The goal is to make this work without taking any speed hit. There are lots of little tricks to make this happen. For example, the LZ decode match copier is allowed to trash up to 8 bytes past where it thinks the end is. This lets me do a lot fewer bounds checks in the decode. To prevent actual trashing then, I just make the encoder never emit a match within 8 bytes of the end of a chunk.

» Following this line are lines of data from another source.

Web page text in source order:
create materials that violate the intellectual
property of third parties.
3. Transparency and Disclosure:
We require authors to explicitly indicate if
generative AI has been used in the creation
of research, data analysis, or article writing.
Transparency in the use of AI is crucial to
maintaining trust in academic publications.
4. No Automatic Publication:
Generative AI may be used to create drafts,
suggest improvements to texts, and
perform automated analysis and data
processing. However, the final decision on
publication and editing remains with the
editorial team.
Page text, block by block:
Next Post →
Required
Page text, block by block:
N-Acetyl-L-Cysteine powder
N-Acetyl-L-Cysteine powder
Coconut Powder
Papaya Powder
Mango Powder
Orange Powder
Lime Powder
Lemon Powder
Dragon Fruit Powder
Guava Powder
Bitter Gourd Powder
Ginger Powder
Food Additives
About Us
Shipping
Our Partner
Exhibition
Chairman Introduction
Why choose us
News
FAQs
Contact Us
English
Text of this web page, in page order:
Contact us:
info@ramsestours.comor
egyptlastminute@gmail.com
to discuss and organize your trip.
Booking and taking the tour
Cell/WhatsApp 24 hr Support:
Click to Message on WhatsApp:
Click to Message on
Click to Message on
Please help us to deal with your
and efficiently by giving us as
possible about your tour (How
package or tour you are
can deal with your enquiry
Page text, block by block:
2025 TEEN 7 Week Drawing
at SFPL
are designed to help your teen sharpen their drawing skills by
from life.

Similarly, the Huffman decoder can be made to always output a symbol in finite number of steps (never infinite loop or access a table out of bounds). You can do this just by doing some checks when you build your decode tables, then you don't have to do any checks in the actual decode loop.
So, how do we make sure that it actually works? To prove that it is 100% fuzz resilient, you would have to generate every possible bit stream of every possible length and try decoding them all. Obviously that is not possible, so we can only try our best to find bad cases. I have a couple of strategies for that.

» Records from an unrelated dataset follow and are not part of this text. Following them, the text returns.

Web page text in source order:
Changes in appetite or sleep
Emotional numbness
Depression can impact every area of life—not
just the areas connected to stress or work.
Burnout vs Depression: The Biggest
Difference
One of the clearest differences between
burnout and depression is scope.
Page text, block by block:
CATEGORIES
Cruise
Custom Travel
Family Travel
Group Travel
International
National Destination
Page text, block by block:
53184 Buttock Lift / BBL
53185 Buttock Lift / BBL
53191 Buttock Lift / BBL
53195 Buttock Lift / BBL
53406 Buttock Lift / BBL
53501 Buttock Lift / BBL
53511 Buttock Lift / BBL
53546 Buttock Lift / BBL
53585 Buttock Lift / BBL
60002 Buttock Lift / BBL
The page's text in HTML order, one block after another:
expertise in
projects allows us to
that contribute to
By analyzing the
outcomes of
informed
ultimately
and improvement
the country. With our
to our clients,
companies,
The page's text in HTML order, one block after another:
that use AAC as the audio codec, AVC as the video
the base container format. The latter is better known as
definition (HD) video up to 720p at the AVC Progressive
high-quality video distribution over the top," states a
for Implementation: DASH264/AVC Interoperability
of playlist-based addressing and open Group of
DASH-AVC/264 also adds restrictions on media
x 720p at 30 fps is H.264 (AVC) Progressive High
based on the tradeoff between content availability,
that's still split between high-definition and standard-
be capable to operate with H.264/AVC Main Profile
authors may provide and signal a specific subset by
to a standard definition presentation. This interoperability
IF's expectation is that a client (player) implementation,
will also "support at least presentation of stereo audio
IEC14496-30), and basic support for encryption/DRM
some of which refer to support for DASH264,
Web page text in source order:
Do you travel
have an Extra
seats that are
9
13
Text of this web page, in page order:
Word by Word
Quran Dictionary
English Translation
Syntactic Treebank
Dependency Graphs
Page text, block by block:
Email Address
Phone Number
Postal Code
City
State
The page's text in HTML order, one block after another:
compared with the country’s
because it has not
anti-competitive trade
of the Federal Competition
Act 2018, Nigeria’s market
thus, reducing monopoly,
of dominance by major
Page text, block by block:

Random stomps. I just stomp on the compressed data in some random way and then run the decoder and see what happens (it should fail but not crash). I have a test loop set up to do this on a bunch of different files and a bunch of different stomp methods.
Just stomping random bytes in turns out to not be a very good way to find failures - that type of corruption is actually one of the easiest to handle because it's so severe. So I have a few different stomp modes : insert random byte, insert 00, insert FF, flip one bit, and the same for shorts, dwords, qwords. Often jamming in a big string of 00 or FF will find cases that any single byte insert won't. I randomize the location of the stomp but prefer very early position ones, since stomping in the headers is the hardest to handle. I randomize the number of stomps.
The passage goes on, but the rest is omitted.